Your task -> Write out, word for word, only the lines from the one containing "can revolutionize your" through the final line of the data.

━━━━

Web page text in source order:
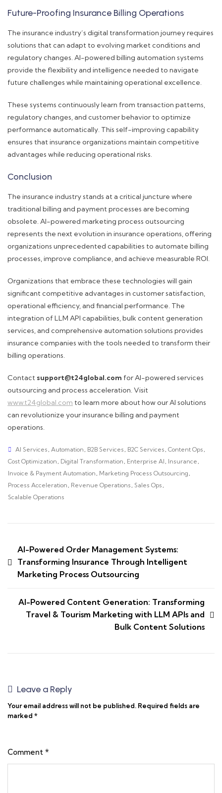
Future-Proofing Insurance Billing Operations
The insurance industry’s digital transformation journey requires
solutions that can adapt to evolving market conditions and
regulatory changes. AI-powered billing automation systems
provide the flexibility and intelligence needed to navigate
future challenges while maintaining operational excellence.
These systems continuously learn from transaction patterns,
regulatory changes, and customer behavior to optimize
performance automatically. This self-improving capability
ensures that insurance organizations maintain competitive
advantages while reducing operational risks.
Conclusion
The insurance industry stands at a critical juncture where
traditional billing and payment processes are becoming
obsolete. AI-powered marketing process outsourcing
represents the next evolution in insurance operations, offering
organizations unprecedented capabilities to automate billing
processes, improve compliance, and achieve measurable ROI.
Organizations that embrace these technologies will gain
significant competitive advantages in customer satisfaction,
operational efficiency, and financial performance. The
integration of LLM API capabilities, bulk content generation
services, and comprehensive automation solutions provides
insurance companies with the tools needed to transform their
billing operations.
Contact support@t24global.com for AI-powered services
outsourcing and process acceleration. Visit
www.t24global.com to learn more about how our AI solutions
can revolutionize your insurance billing and payment
operations.
AI Services , Automation , B2B Services , B2C Services , Content Ops ,
Cost Optimization , Digital Transformation , Enterprise AI , Insurance ,
Invoice & Payment Automation , Marketing Process Outsourcing ,
Process Acceleration , Revenue Operations , Sales Ops ,
Scalable Operations
AI-Powered Order Management Systems:
Transforming Insurance Through Intelligent
Marketing Process Outsourcing
AI-Powered Content Generation: Transforming
Travel & Tourism Marketing with LLM APIs and
Bulk Content Solutions
Leave a Reply
Your email address will not be published. Required fields are
marked *
Comment *

━━━━

Finished task ->
can revolutionize your insurance billing and payment
operations.
AI Services , Automation , B2B Services , B2C Services , Content Ops ,
Cost Optimization , Digital Transformation , Enterprise AI , Insurance ,
Invoice & Payment Automation , Marketing Process Outsourcing ,
Process Acceleration , Revenue Operations , Sales Ops ,
Scalable Operations
AI-Powered Order Management Systems:
Transforming Insurance Through Intelligent
Marketing Process Outsourcing
AI-Powered Content Generation: Transforming
Travel & Tourism Marketing with LLM APIs and
Bulk Content Solutions
Leave a Reply
Your email address will not be published. Required fields are
marked *
Comment *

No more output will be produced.